◆ **Task prompt**
Here is the task for the listing below: output exactly the lines from the one containing "The xconsole program" through the one containing "paralelización de multiples", and leave out the pictures.

◆ **Exercise material**
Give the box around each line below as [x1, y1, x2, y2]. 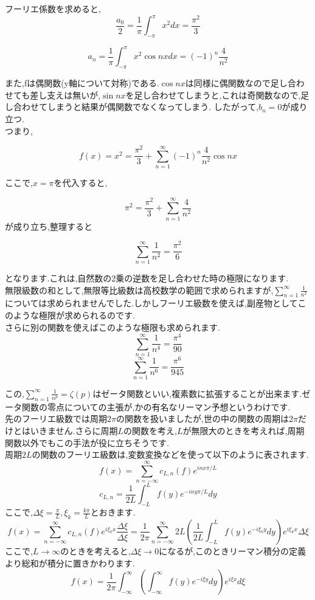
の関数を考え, [123, 424, 177, 436]
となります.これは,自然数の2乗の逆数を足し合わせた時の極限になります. [5, 272, 289, 284]
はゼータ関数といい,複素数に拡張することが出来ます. [92, 387, 302, 399]
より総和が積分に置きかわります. [5, 556, 135, 569]
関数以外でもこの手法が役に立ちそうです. [5, 436, 169, 449]
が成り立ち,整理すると [5, 219, 92, 232]
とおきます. [90, 506, 136, 519]
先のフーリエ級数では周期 [5, 412, 107, 425]
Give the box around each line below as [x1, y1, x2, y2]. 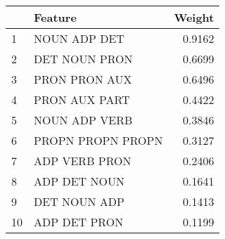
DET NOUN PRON [34, 51, 133, 67]
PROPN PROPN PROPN [34, 132, 163, 148]
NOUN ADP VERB [34, 112, 133, 128]
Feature [34, 9, 77, 25]
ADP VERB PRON [34, 153, 131, 169]
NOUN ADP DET [34, 30, 124, 46]
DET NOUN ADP [34, 193, 124, 209]
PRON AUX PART [34, 91, 130, 108]
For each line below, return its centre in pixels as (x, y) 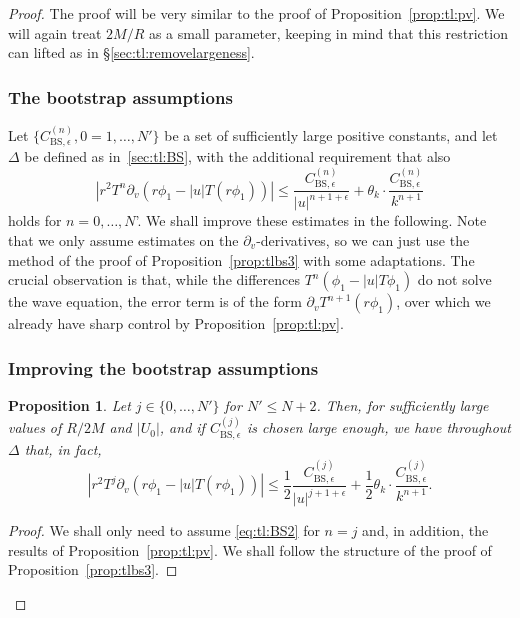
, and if (182, 427)
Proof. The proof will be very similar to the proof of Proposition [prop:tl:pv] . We (256, 13)
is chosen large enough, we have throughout (378, 427)
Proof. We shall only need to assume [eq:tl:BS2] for (164, 530)
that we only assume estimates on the (123, 240)
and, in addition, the (425, 530)
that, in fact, (63, 448)
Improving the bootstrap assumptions (163, 367)
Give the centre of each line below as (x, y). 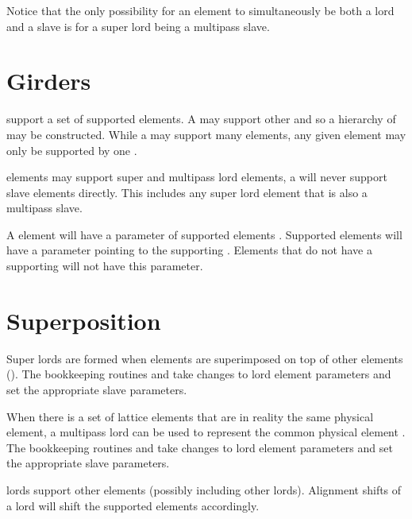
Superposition (84, 320)
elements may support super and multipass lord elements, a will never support (197, 177)
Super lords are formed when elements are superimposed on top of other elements (205, 358)
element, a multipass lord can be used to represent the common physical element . (206, 432)
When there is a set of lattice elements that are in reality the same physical (190, 416)
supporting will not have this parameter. (105, 266)
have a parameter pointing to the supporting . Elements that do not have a (189, 250)
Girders (49, 81)
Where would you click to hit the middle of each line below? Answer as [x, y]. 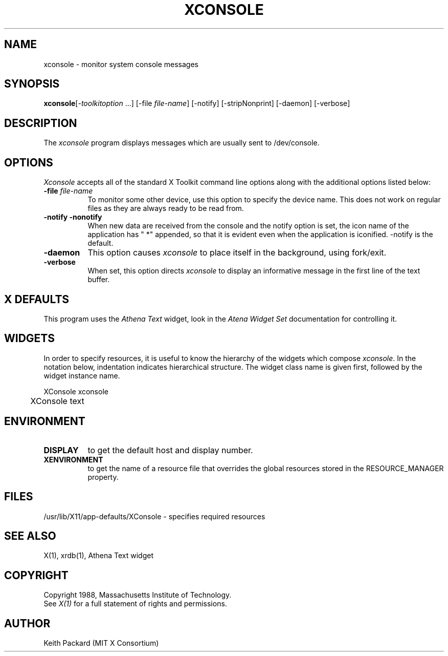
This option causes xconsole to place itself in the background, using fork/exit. [237, 253]
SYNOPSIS [32, 84]
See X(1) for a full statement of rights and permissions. [135, 604]
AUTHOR [27, 623]
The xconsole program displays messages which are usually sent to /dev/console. [182, 143]
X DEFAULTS [37, 299]
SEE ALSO [30, 536]
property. [103, 477]
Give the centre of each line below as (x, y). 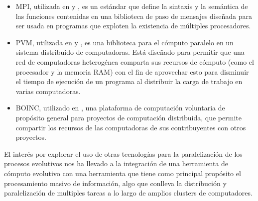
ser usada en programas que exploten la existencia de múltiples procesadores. (133, 26)
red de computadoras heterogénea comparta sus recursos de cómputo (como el (135, 61)
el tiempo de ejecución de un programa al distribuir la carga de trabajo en (129, 81)
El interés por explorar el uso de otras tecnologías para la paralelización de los (123, 153)
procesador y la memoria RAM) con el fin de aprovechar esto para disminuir (132, 71)
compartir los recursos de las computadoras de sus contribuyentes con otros (131, 127)
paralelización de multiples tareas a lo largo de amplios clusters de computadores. (128, 193)
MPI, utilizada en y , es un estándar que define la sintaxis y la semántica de (132, 6)
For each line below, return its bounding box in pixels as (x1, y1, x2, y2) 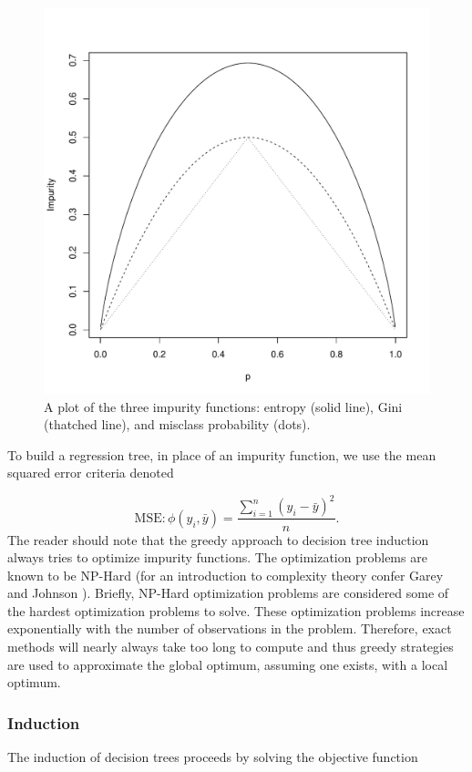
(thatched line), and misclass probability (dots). (44, 415, 311, 434)
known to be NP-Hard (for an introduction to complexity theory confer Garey (7, 565, 444, 584)
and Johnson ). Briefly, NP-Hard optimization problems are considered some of (7, 583, 449, 602)
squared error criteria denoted (7, 463, 174, 482)
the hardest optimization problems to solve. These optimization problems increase (7, 601, 465, 620)
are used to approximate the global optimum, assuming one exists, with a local (7, 654, 448, 674)
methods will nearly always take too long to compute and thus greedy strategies (7, 637, 454, 656)
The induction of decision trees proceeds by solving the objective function (7, 747, 418, 767)
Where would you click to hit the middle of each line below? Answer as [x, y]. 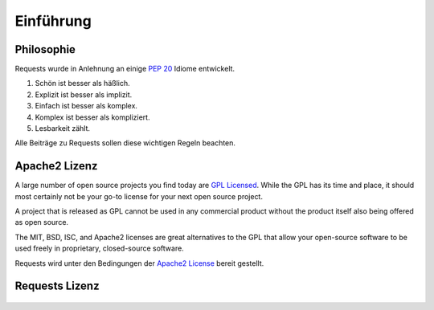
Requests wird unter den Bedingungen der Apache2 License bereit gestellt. [139, 263]
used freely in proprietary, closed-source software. [99, 248]
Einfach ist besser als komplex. [86, 106]
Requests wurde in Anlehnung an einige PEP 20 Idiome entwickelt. [125, 69]
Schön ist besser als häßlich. [82, 84]
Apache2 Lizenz [56, 166]
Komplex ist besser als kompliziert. [92, 117]
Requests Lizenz [57, 286]
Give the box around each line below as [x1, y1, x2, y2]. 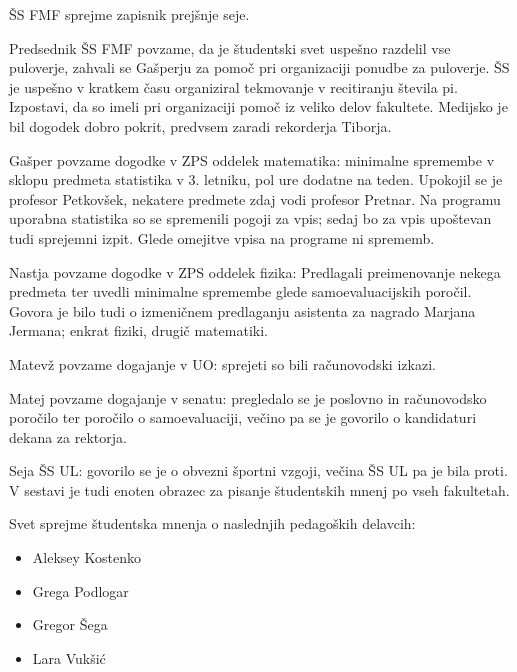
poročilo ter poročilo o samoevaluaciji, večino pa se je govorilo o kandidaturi [9, 407, 477, 428]
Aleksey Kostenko [32, 547, 142, 568]
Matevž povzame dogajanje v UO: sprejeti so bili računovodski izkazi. [9, 353, 436, 374]
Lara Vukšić [32, 647, 106, 668]
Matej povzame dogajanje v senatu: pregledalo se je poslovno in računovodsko [9, 387, 487, 408]
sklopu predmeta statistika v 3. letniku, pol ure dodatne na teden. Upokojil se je [9, 169, 503, 190]
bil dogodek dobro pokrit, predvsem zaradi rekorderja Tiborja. [9, 115, 392, 136]
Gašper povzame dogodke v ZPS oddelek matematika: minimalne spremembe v [9, 149, 495, 170]

◆ **Solved problem**
The xconsole program displays messages which are usually sent to /dev/console. [182, 143]
X DEFAULTS [37, 299]
SEE ALSO [30, 536]
property. [103, 477]
Give the centre of each line below as (x, y). 
ser usada en programas que exploten la existencia de múltiples procesadores. (133, 26)
red de computadoras heterogénea comparta sus recursos de cómputo (como el (135, 61)
el tiempo de ejecución de un programa al distribuir la carga de trabajo en (129, 81)
El interés por explorar el uso de otras tecnologías para la paralelización de los (123, 153)
procesador y la memoria RAM) con el fin de aprovechar esto para disminuir (132, 71)
compartir los recursos de las computadoras de sus contribuyentes con otros (131, 127)
paralelización de multiples tareas a lo largo de amplios clusters de computadores. (128, 193)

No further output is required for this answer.